I’ve just read an article by Charlotte Higgins in the Guardian (09/12/15) about Assemble winning the Turner Prize. Their winning is (I hope obviously?) a very real cause for celebration. But it is also a reflection of just how slow the official ‘art world’ has been to recognise the sea change taking place on its wilder shores.

As Higgins points out, to some people giving the prize to a collective of young architects is going to look like “a monumental category error, like giving the Man Booker to, say, an oral poet”. And it’s that ‘category error’ by the Art Establishment, surely, that is the most fundamental cause for celebration. Art as we have reinvented it, ‘art with a capital A’, will be with us for just as long as there are elites who can use it as a sign of their ‘wealth’ – whether in terms of economic or cultural capital – and social exclusivity (or ‘taste’ if you prefer the polite term). What has been happening for many years now, however, is a slow withering away at the edges of the categorical exclusivity, in relation to the arts as to all other disciplines, that separates our skills and knowledges into separate and exclusive silos. In academia this is glossed as the ‘inter-disciplinarity turn’ (an unfortunate term that tacitly continues to perpetuate the myth of the superiority of disciplinary knowledge).

In actuality, however, what is taking place, albeit often below the radar on which cultural pundits depend, is the acknowledgement that we live in a polyverse in which it makes no sense to ghettoise any set of skills or form of knowledge on the basis of traditional professional hierarchies. (This is, I think, the most important insight behind Felix Guattari’s notion of ‘ecosophy’, despite his tendency to lionise aesthetics and the ‘artist’ over against science).
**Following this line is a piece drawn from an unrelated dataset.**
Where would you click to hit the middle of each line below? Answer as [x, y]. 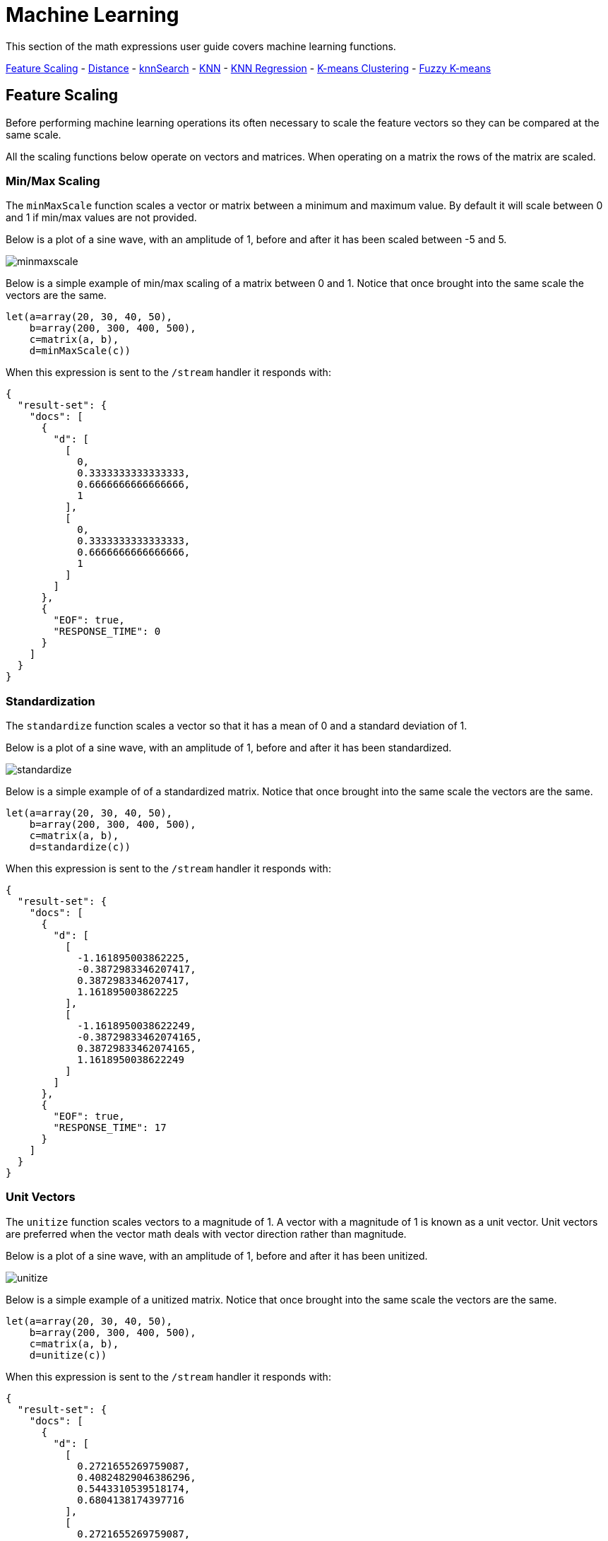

When Maria Lisogorskaya and Louis Schulz, two of the ‘eighteen or so’ members of Assemble, tell Higgins that they are indifferent to whether they are categorised as artists or not, that their focus is on “doing good projects”, which in turn is sometimes “about doing really good plumbing”, they give us a very clear indication of where the resurgence of an aesthetics of the everyday may be taking us.

Some years back my old friend Simon Read – who teaches art students at Middlesex University, makes extraordinary and beautiful predictive coastal maps, other kinds of large drawings, sculptural environmental interventions in the salt marshes on and around the River Deben, and is also practically engaged in the debates around environmental governance of the region in which he lives – told me a story. He was at the opening of a major exhibition in London when a friend introduced him as an artist to a well-known art critic. The critic asked Simon what he did. When Simon told him the critic’s response was: “how worthy”, with which comment he turned and walked away.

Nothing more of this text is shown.